# Freshwater Aquariums > New To the Hobby ? >  angel fish laying eggs

## ian h

hi i have had my aquarium for 2 weeks and my angelfish is laying eggs all over my filter do i need to move the other fish into another tank to protect the eggs. can you recomend a good source of information on the subject of fish breeding many thanks 
ian h

----------


## Kirsty

> attached is photo of my angel and her eggs


There is no photo  :oops:

----------


## ian h

i will have to post photo later it wont upload

----------


## Kirsty

> hi i have had my aquarium for 2 weeks and my angelfish is laying eggs all over my filter do i need to move the other fish into another tank to protect the eggs. can you recomend a good source of information on the subject of fish breeding many thanks 
> ian h


You can buy a devider for the tank that will devide them.





> Breeding in Community Tanks.  Many angelfish spawn in community tanks to the complete surprise of their owners.  More likely their owners never even see the spawns.  The angels lay their eggs on the filter tube or tank wall.  Good parents will drive the other fishes to the opposite end of the tank.  Bad parents will help the other fishes eat the eggs.

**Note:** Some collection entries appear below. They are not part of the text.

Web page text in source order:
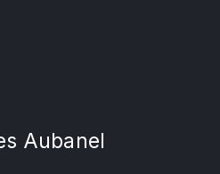
Aubanel
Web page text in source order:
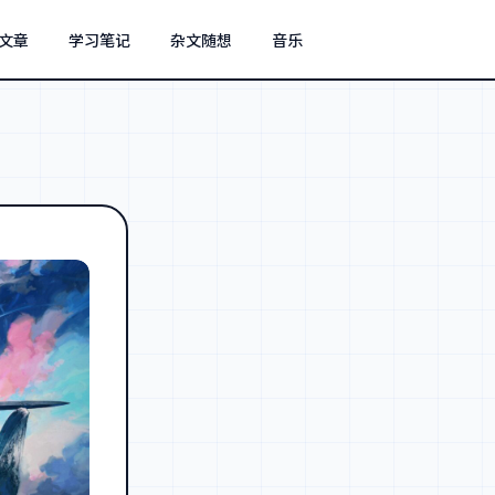
章 学习笔记 杂文随想 音乐
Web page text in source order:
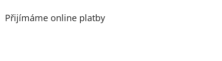
Přijímáme online platby
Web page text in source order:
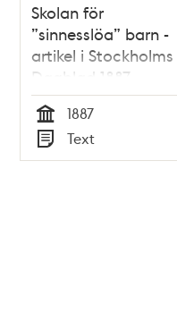
Skolan för
”sinnesslöa” barn -
artikel i Stockholms
Dagblad 1887
Tid
1887
Typ
Text
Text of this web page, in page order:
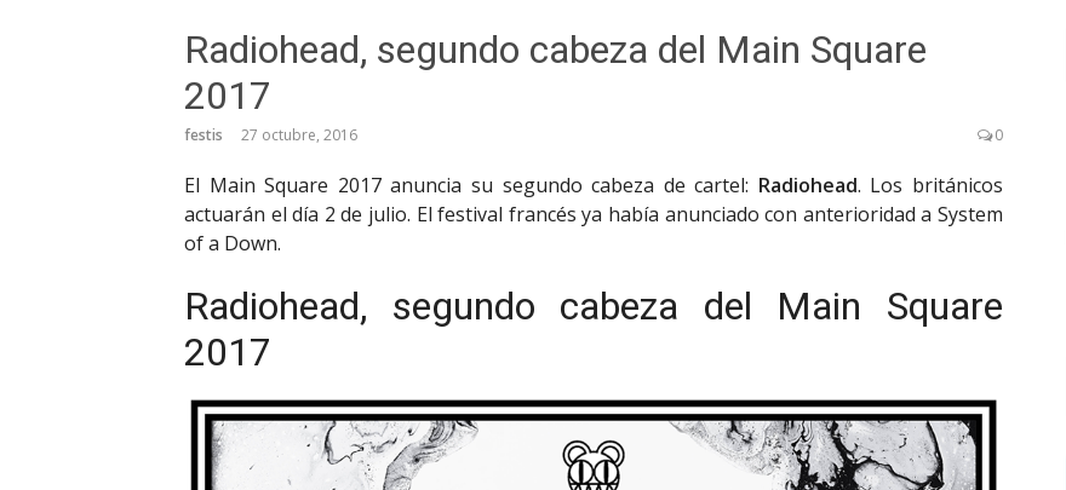
Radiohead, segundo cabeza del Main Square
2017
festis 27 octubre, 2016 0
El Main Square 2017 anuncia su segundo cabeza de cartel: Radiohead. Los británicos
actuarán el día 2 de julio. El festival francés ya había anunciado con anterioridad a System
of a Down.
Radiohead, segundo cabeza del Main Square
2017
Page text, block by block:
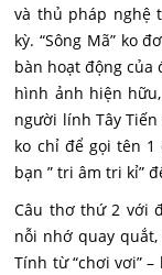
và thủ pháp nghệ
kỳ. “Sông Mã” ko
bàn hoạt động của
hình ảnh hiện
người lính Tây Tiến
ko chỉ để gọi tên
bạn ” tri âm tri kỉ”
Câu thơ thứ 2 với
nỗi nhớ quay
Tính từ “chơi vơi”
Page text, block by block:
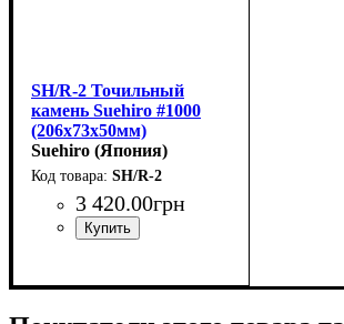
SH/R-2 Точильный
камень Suehiro #1000
(206x73x50мм)
Suehiro (Япония)
SH/R-2
3 420.00грн
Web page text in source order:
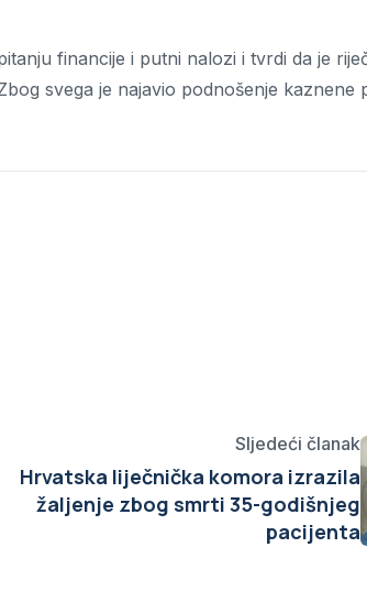
financije i putni nalozi i tvrdi da je
svega je najavio podnošenje kaznene
Sljedeći članak
Hrvatska liječnička komora izrazila
žaljenje zbog smrti 35-godišnjeg
pacijenta
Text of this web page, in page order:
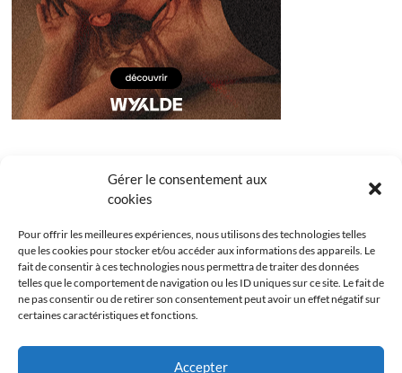
Gérer le consentement aux
cookies
Pour offrir les meilleures expériences, nous utilisons des technologies telles
que les cookies pour stocker et/ou accéder aux informations des appareils. Le
fait de consentir à ces technologies nous permettra de traiter des données
telles que le comportement de navigation ou les ID uniques sur ce site. Le fait de
ne pas consentir ou de retirer son consentement peut avoir un effet négatif sur
certaines caractéristiques et fonctions.
Accepter
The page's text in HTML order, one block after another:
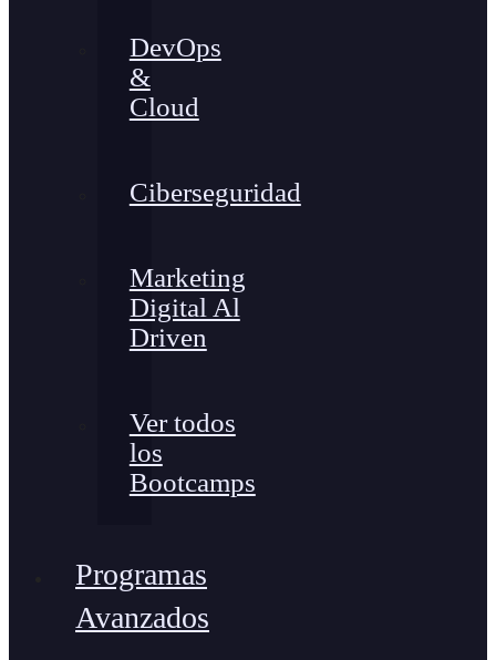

Hope it helps, soz if it doesnt. its all i no about

----------


## ian h

thanks kirsty it does help the angel was driving the other fish away last night but this morning all the spawn was gone and the tank has setteled down again.  I am going to get another tank for my angels any way so hopefully i will get some young sometime soon thank you for all your help and advice

ian h

----------


## Nemo

Wow, few days ago my angels were breeding, unfortunetly they were in the community tank and common plec must of eaten the eggs  :Frown: 

i managed to capture all this on video  :Wink: 

the eggs have gone? most likely other fish have eaten them or the parents themself eaten them, ideally breeding pair should be moved to a seperate tank with a breeding slate. hope this helps

----------